Foto: Reuters / Jim Hollander

Laut den Recherchen des israelischen Journalisten Ronen Bergman, der mit Der Schattenkrieg das Standardwerk über die Geschichte des Mossad geschrieben hat, sollen die Briefbombe an Brunner und das lebhafte Interesse Cohens an anderen Nazis schließlich den Argwohn des syrischen Geheimdienstes geweckt haben.

Freigegebene Akten

Alois Brunner blieb im Visier des Mossad, der ihm im Jahr 1980 eine weitere Briefbombe schickte. In den 1980er-Jahren hatte er noch Kontakte zu österreichischen Neonazis, in den 1990er-Jahren verloren sich schließlich seine Spuren.

Brunner war aber nicht der einzige NS-Verbrecher aus Österreich, den Israel liquidieren wollte. Der damalige israelische Ministerpräsident Menachem Begin hatte im Juli 1977 verfügt, die Suche nach Nazikriegsverbrechern wiederaufzunehmen.

Wenn es nicht möglich sein sollte, sie vor Gericht zu bringen, sollten sie umgebracht werden, lautete das Verdikt. Der Mossad hat einige seiner Akten dazu freigegeben. Sie finden sich auf der Homepage der Gedenkstätte Yad Vashem.

So hätte auch der Österreicher Franz Murer auf seinem Bauernhof bei Gaishorn im Bezirk Liezen erschossen werden sollen. Mossad-Agenten hätten zwischen 1978 und 1986 mindestens fünf Versuche unternommen, sich mit falschen Identitäten beim „Schlächter von Wilna“ und seiner Frau einzuquartieren.

Murer wurde im Jahr 1963 in einem Prozess, trotz erdrückender Beweise, vom Vorwurf der NS-Kriegsverbrechen freigesprochen. Die Verfilmung dieses Justizskandals Murer – Anatomie eines Prozesses kam im vergangenen Jahr in die Kinos.

Politische Rücksichtnahmen

Nicht umgesetzt wurde der Plan des Mossad, Murer zu töten, aus politischen Gründen. Der damalige neue Mossad-Chef Yitzhak Khofi habe sich laut den freigegebenen Mossad-Akten dagegen ausgesprochen, weil Österreich damals eine Schlüsselrolle bei der Ausreise und dem Transit russischer Juden eingenommen habe.
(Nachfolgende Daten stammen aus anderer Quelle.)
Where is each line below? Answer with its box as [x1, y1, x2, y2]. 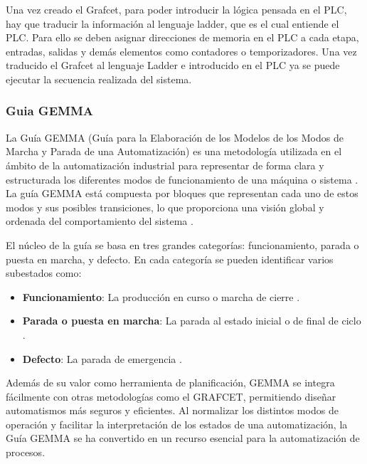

Attentate auf österreichischem Boden hätten die Beziehungen zu Israel gefährden können, hieß es.

Eli Cohen flog auf, als er Nachrichten nach Israel funkte, während überall sonst im Zentrum von Damaskus der Strom ausgefallen war. Der Mossad-Agent wurde verhaftet, gefoltert, zum Tode verurteilt und gehängt. Syrien weigert sich bis heute, Eli Cohens sterbliche Überreste nach Israel zu überstellen. (Markus Sulzbacher, 16.11.2019)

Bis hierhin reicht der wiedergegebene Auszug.